(Dataset excerpts)
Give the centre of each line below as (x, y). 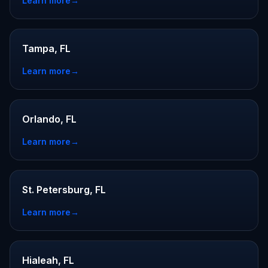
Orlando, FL (49, 119)
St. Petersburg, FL (64, 190)
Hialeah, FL (48, 260)
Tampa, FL (46, 48)
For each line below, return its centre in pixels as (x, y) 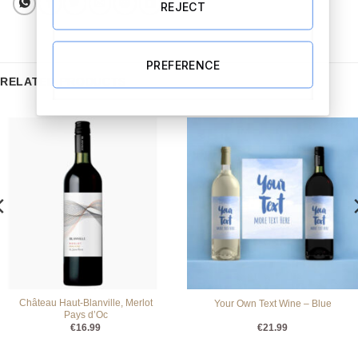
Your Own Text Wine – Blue (272, 304)
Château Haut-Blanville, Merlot (86, 303)
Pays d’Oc (86, 315)
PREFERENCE (183, 64)
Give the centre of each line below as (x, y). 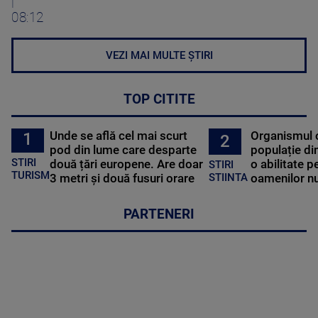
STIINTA (228, 178)
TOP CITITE (159, 99)
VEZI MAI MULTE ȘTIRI (159, 55)
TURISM (31, 176)
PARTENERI (159, 214)
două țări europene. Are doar (127, 164)
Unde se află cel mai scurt (119, 135)
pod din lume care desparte (124, 149)
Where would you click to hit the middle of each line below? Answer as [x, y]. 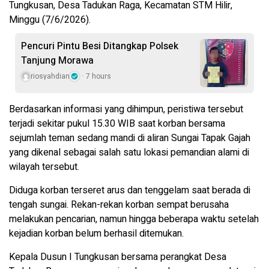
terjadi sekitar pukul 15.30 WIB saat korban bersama [117, 124]
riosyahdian [50, 77]
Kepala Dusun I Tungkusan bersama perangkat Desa [118, 257]
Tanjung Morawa [57, 61]
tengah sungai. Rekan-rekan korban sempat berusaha [119, 205]
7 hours [98, 77]
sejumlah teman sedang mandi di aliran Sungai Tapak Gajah [130, 138]
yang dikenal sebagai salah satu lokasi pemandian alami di [129, 153]
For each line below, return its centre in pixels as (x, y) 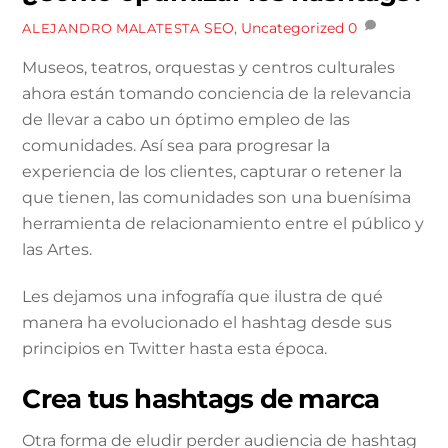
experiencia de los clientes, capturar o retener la (212, 171)
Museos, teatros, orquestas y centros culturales (209, 67)
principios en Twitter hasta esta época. (175, 348)
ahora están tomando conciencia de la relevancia (217, 93)
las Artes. (57, 249)
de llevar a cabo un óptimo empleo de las (186, 119)
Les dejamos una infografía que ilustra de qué (203, 296)
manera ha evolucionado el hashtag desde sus (207, 322)
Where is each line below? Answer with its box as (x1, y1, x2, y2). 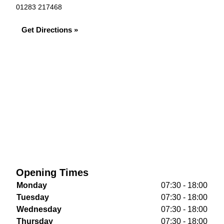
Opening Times (16, 167, 88, 178)
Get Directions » (21, 25, 78, 34)
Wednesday (16, 205, 61, 213)
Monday (16, 181, 47, 189)
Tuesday (16, 193, 49, 201)
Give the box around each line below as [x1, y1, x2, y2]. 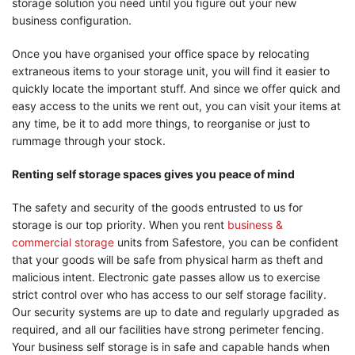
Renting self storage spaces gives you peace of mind [12, 166, 295, 181]
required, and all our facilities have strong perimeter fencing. [12, 322, 324, 336]
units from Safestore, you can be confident [114, 235, 338, 249]
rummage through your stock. [12, 133, 166, 147]
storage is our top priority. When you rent [12, 217, 227, 231]
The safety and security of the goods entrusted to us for [12, 200, 303, 214]
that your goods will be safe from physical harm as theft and [12, 252, 323, 266]
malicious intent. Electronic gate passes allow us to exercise [12, 269, 320, 284]
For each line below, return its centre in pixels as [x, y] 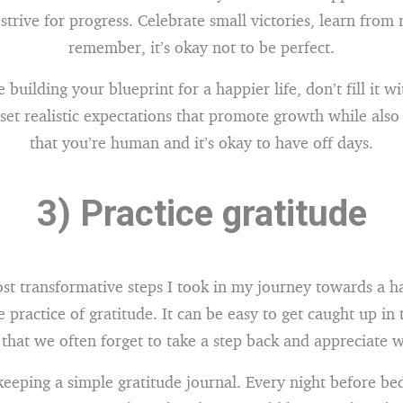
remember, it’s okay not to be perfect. [201, 47]
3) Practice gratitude [201, 214]
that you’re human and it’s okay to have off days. [201, 142]
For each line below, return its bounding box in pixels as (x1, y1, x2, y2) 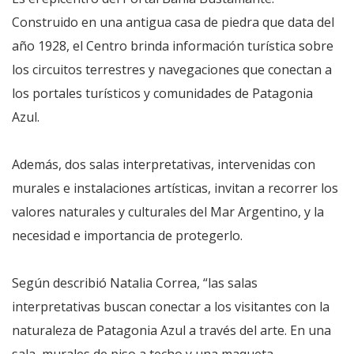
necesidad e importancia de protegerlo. (12, 227, 243, 245)
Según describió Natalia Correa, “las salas (12, 274, 258, 292)
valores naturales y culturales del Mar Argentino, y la (12, 203, 324, 221)
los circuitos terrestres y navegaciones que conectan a (12, 61, 332, 79)
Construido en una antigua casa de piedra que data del (12, 13, 334, 32)
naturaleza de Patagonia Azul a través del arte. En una (12, 322, 331, 340)
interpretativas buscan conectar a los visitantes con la (12, 298, 330, 316)
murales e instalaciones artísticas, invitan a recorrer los (12, 179, 338, 198)
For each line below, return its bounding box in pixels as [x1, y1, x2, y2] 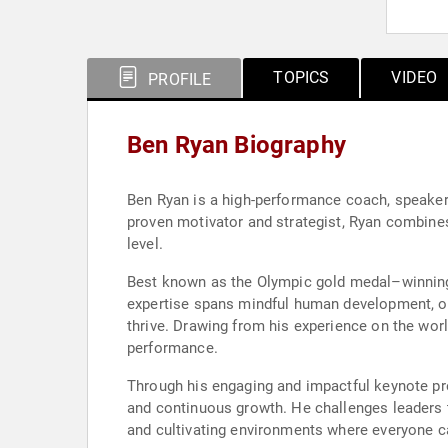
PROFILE [144, 70, 212, 89]
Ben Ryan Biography [127, 131, 346, 159]
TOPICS [273, 68, 330, 87]
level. [127, 235, 163, 253]
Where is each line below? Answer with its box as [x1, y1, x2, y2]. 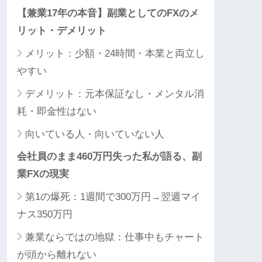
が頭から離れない [17, 249, 96, 261]
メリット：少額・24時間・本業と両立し [25, 48, 205, 60]
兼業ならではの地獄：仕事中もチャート [25, 232, 204, 243]
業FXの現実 [17, 168, 69, 180]
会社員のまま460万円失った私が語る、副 [17, 151, 202, 163]
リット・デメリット [17, 25, 106, 37]
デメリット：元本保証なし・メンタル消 [25, 88, 204, 100]
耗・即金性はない [17, 106, 96, 118]
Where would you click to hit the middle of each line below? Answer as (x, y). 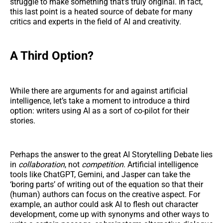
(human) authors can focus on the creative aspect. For (105, 195)
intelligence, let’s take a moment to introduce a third (100, 101)
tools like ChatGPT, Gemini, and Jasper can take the (100, 175)
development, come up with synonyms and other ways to (110, 215)
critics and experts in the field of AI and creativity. (96, 21)
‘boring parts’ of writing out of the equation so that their (107, 185)
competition (103, 165)
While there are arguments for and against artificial (99, 91)
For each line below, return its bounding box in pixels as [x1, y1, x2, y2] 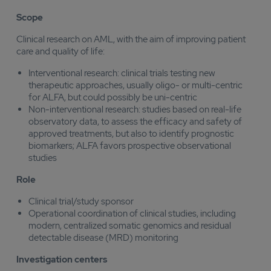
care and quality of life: [16, 45, 105, 57]
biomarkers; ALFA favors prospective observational [28, 140, 231, 152]
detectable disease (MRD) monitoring [28, 232, 178, 244]
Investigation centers [16, 253, 107, 266]
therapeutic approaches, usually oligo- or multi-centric [28, 79, 243, 91]
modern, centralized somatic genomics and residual [28, 220, 231, 232]
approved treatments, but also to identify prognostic [28, 128, 234, 140]
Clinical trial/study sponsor [28, 195, 134, 207]
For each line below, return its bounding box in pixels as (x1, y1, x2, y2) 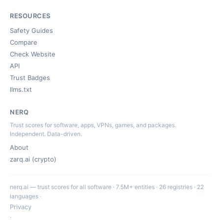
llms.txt (10, 85, 32, 93)
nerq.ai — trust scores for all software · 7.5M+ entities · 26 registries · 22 (10, 183, 204, 191)
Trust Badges (10, 74, 50, 82)
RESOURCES (10, 12, 51, 20)
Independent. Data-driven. (10, 130, 82, 137)
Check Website (10, 50, 55, 58)
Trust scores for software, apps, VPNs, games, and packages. (10, 121, 176, 129)
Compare (10, 38, 37, 46)
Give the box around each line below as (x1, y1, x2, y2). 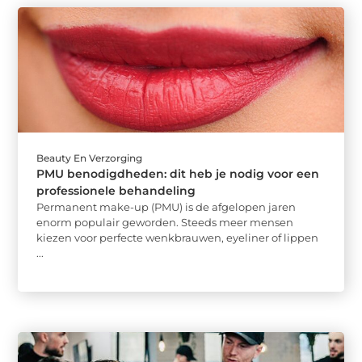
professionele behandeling (36, 183, 196, 199)
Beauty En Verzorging (36, 152, 143, 165)
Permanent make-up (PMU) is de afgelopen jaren (36, 200, 297, 214)
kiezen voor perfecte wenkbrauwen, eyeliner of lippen (36, 231, 319, 245)
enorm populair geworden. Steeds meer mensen (36, 216, 294, 229)
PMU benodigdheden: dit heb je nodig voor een (36, 166, 320, 182)
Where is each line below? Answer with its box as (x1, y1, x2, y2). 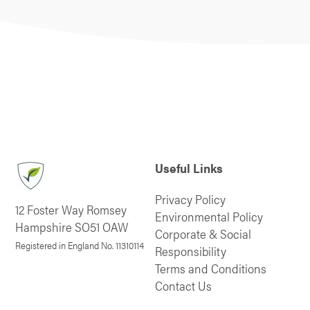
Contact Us (155, 276, 212, 294)
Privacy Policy (155, 190, 226, 208)
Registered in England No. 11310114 (15, 238, 145, 252)
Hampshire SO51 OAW (15, 217, 129, 235)
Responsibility (155, 241, 226, 259)
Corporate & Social (155, 224, 251, 242)
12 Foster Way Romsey (15, 200, 127, 218)
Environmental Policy (155, 207, 263, 225)
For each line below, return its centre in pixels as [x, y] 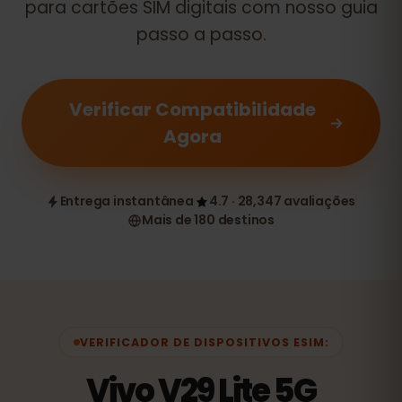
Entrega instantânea [127, 201]
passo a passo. [201, 35]
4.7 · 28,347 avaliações [282, 201]
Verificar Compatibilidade [193, 109]
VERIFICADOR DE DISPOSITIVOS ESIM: [204, 342]
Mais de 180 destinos [208, 220]

- _To do_
Could you copy exactly the line containing "passo a passo. [201, 35]" and each line after it through the end of the records, and nothing else?

- _Result of this exercise_
passo a passo. [201, 35]
4.7 · 28,347 avaliações [282, 201]
Verificar Compatibilidade [193, 109]
VERIFICADOR DE DISPOSITIVOS ESIM: [204, 342]
Mais de 180 destinos [208, 220]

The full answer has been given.